-- Data to use follows --

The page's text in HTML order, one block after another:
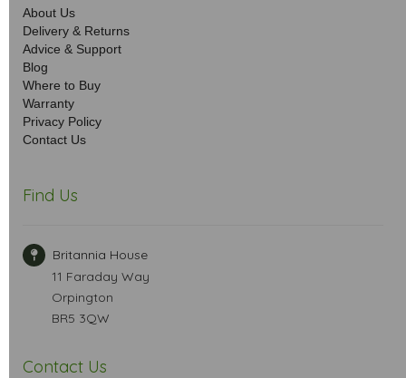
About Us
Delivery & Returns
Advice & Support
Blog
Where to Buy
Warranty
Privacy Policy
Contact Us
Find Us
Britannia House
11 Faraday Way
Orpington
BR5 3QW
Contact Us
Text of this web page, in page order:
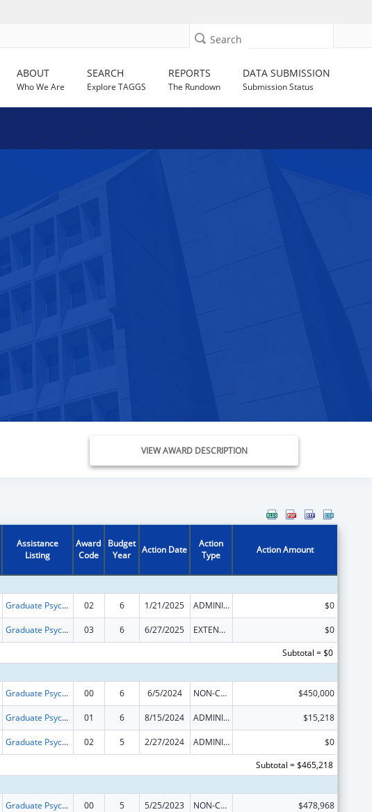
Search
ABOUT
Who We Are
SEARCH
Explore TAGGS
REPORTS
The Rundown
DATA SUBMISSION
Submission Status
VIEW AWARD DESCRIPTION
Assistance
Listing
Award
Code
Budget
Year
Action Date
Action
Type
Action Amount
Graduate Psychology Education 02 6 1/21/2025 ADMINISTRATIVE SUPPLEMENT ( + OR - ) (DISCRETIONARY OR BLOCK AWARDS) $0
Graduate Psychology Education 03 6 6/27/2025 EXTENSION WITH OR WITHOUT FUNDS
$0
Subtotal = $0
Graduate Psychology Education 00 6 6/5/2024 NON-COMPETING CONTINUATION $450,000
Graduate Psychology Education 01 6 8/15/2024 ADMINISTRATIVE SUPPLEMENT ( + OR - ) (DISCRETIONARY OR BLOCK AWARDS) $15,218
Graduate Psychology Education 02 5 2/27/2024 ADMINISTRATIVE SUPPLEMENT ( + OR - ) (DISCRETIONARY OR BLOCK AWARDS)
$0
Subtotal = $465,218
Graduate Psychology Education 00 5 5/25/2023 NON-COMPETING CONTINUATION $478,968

-- Data to use concluded --

→ **Exercise**
As the answer, set down only the lines from the data above between the one holding "DATA SUBMISSION" and the one holding "Graduate Psychology Education 02 6", inclusive, exactly as they read.

→ **Response to this exercise**
DATA SUBMISSION
Submission Status
VIEW AWARD DESCRIPTION
Assistance
Listing
Award
Code
Budget
Year
Action Date
Action
Type
Action Amount
Graduate Psychology Education 02 6 1/21/2025 ADMINISTRATIVE SUPPLEMENT ( + OR - ) (DISCRETIONARY OR BLOCK AWARDS) $0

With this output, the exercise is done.